Animal models for mucopolysaccharidosis disorders and their clinical relevance

Abstract

Progress in understanding how a particular genotype produces the phenotype of an inborn error of metabolism, such as a mucopolysaccharidosis, in human patients has been facilitated by the study of animals with mutations in the orthologous genes. These are not just animal models, but true orthologues of the human genetic disease, with defects involving the same evolutionarily conserved genes and the same molecular, biochemical, and anatomic lesions as in human patients. These animals are often domestic species because of the individual medical attention paid to them, particularly dogs and cats. In addition, naturally occurring mouse models have also been found in breeding colonies. Within the last several decades, advances in molecular biology have allowed the production of knockout mouse models of human genetic disease, including the lysosomal storage diseases. The ability to use both inbred strains of a small, prolific species together with larger out-bred animals found because of their disease phenotype provides a powerful combination with which to investigate pathogenesis, develop approaches to therapy, and define biomarkers to evaluate therapeutic success. This has been true for the inborn errors of metabolism and, in particular, the mucopolysaccharidoses.

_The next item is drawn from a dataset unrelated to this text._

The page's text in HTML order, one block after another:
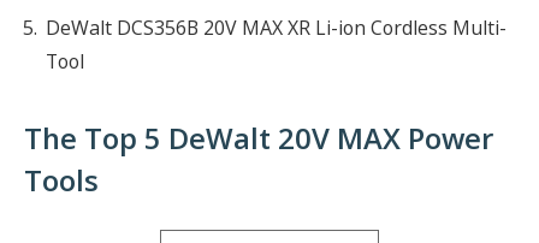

Conclusion: Animal models of human genetic disease continue to play an important role in understanding the molecular and physiological consequences of lysosomal storage diseases and to provide an opportunity to evaluate the efficacy and safety of therapeutic interventions.

Figure 1

Three cats with mucopolysaccharidosis (MPS) showing the typical features of this class of disease including small ears, wide-spaced eyes, thick eyelid margins, tear staining due to occluded naso-lacrimal ducts, flattened face with protuberant tongue and corneal clouding. (A) MPS I (β-l-iduronidase deficiency). (B) MPS VI (4-sulphatase deficiency). (C) MPS VII (β-glucuronidase deficiency).

Figure 2

Two dogs with MPS VII. The dog standing on the left was treated with heterologous bone marrow transplant at 6 weeks of age and was able to stand and walk for 6 years. The dog on the right is typical of those with the disease and was unable to stand by 6 months of age. Similar results were obtained treating affected dogs at 3 days of age with intravenous gene therapy with a retroviral vector containing the human α1-antitrypsin promoter, canine β-glucuronidase cDNA and woodchuck hepatitis post-transcriptional regulatory element.